"I knew that these were the best choices I could have made."
This story was submitted to us.
When I was 16, I lost my virginity to a man who was much older than me. He was 22, and had many partners previously. He made me believe he loved me.
At the time, I suffered a lot of trauma from being bullied, therefore I searched for attention in male companionship, as some of us do. I allowed myself to give into his manipulation, which eventually led me to becoming pregnant because I trusted myself with him.
I knew I could not keep the child, because if I had, it would have suffered.
Two months after that abortion, I confided in a male best friend of three years. He lured me into his garage, which led to myself being raped.

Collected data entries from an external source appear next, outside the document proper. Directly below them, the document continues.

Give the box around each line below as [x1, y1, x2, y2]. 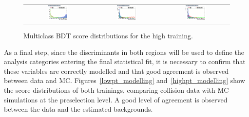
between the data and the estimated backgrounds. [4, 104, 153, 114]
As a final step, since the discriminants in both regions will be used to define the [4, 47, 244, 57]
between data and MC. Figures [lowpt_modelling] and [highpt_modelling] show [4, 75, 245, 85]
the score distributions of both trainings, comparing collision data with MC [4, 84, 229, 95]
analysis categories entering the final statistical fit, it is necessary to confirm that [4, 56, 246, 67]
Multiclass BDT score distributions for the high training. [23, 30, 193, 40]
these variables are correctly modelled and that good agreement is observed [4, 66, 229, 76]
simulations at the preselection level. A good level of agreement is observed [4, 94, 228, 104]

His intention was to impregnate me, so that I may feel the pain all over again of abortion because he knew at 17, I was not in a position to care for a child nor bring a child into this world that I would have to give up. I knew I had no choice.

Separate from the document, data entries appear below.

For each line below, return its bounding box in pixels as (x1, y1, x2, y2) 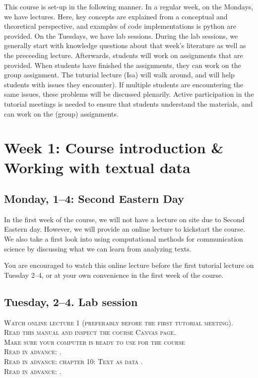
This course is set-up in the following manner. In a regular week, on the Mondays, (4, 1, 254, 11)
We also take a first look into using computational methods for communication (4, 234, 243, 244)
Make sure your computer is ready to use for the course (4, 336, 185, 347)
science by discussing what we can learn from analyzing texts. (4, 243, 192, 253)
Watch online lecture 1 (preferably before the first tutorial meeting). (4, 317, 233, 327)
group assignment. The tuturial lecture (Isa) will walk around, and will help (4, 69, 235, 80)
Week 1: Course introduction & (4, 137, 224, 158)
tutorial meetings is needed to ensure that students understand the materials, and (4, 98, 253, 109)
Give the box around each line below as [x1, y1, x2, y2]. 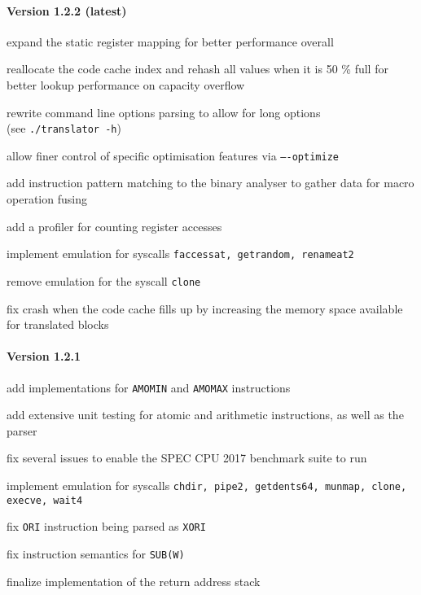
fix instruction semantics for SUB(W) [7, 545, 185, 562]
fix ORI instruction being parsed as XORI [7, 518, 206, 535]
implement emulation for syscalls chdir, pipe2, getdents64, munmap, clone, [7, 477, 407, 493]
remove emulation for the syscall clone [7, 272, 201, 289]
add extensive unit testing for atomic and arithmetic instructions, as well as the [7, 406, 404, 423]
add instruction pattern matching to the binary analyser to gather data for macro [7, 174, 414, 191]
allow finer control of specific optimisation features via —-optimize [7, 147, 339, 164]
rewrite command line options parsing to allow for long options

I knew that these were the best choices I could have made. I suffered trauma for so long after, especially with the stigma surrounding abortion.

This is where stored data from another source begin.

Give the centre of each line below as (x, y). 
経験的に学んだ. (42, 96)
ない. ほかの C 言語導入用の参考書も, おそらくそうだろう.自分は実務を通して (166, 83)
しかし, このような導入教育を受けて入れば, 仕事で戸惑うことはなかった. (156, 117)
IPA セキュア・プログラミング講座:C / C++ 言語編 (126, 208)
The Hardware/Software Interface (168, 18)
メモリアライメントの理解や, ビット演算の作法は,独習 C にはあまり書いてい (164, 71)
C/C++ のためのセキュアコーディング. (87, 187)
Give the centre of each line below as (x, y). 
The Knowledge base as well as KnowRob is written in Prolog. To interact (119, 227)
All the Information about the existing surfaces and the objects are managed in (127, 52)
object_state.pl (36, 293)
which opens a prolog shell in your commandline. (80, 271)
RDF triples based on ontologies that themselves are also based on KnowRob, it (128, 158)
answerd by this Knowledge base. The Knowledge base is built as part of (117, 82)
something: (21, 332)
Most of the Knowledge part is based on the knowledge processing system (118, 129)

When I was 18, I met my current boyfriend whom I've shared these stories with. He accepted me with open arms, and promised that I would never endure such pain and corruption ever again.
There is a person, or people, who will not look down on anyone for a decision such as this because it is your own choice. In my case, the love I was given was enough to catapult me into a world of happiness that I did not imagine could be my own yet again.